= Anavamadarshin =

13th-century Buddhist monk

Anavama-darshin (IAST: Anavamadarśin) (Note: Also known as Anavamadarśin Saṅgha-rāja, Anavamadarshi Mahathera, and Anomadassi Mahāsāmi), also known by his Pali name Anomadassi (fl. 1241 CE), was a Buddhist monk and author from Dambadeniya in present-day Sri Lanka. He is best known as the author of the Sanskrit astrological treatise Daivajna-Kamadhenu.

== Biography ==

Anavama-darshin was a Buddhist monk associated with the Hattha-vanagalla (Hasta-vanagalya) Mahavihara, a monastery located in present-day Western Province. As the leader (mahāsāmi) of this monastery, he had close contact with and received favours from king Parakramabahu II of Dambadeniya. According to Chulavamsa, the king, through his minister Devapiti-raja, commissioned the construction of a three-storey pāsāda (mansion) at the monastery, "at great cost". The king also arranged repairs to its shrines and the erection of a cetiya there.

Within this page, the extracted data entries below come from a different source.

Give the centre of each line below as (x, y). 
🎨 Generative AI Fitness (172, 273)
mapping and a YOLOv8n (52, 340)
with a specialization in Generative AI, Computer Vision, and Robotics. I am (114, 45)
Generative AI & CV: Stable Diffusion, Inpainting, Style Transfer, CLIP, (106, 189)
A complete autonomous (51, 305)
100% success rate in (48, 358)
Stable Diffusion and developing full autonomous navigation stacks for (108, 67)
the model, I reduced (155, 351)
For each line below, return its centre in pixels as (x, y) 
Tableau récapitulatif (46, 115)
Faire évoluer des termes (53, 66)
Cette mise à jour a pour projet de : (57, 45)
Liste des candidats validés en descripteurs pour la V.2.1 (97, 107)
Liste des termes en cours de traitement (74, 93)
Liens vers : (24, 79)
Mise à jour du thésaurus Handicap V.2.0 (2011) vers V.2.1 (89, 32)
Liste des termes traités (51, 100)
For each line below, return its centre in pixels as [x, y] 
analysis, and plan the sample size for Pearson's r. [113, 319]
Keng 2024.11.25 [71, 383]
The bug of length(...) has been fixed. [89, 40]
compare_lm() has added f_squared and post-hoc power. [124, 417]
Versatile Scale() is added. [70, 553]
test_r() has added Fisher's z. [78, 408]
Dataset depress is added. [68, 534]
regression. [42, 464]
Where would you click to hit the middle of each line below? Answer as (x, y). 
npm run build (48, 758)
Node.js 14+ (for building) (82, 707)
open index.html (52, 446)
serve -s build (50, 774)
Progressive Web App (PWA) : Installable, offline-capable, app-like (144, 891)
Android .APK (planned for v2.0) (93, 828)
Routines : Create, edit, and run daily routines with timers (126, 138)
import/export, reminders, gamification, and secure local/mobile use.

One of Anavama-darshin's pupils, whose name is not known, wrote the Pali-language Hattha-vanagalla-vihāra-vaṃsa, a history of the monastery at his request.

== Works ==

In 1241, Anavama-darshin composed Daivajñā-Kāmadhenu, sourcing information from other authors such as Varahamihira and Bhoja-raja. This book is the most important Sanskrit-language astrological text from present-day Sri Lanka. It deals with omens, jataka, muhurta, and prashna.

Some scholars, such as Charles Godakumbura, also attribute the authorship of the Sinhalese grammar Sidat-sangara to Anavama-darshin. Paropakāra, another work attributed him is now lost.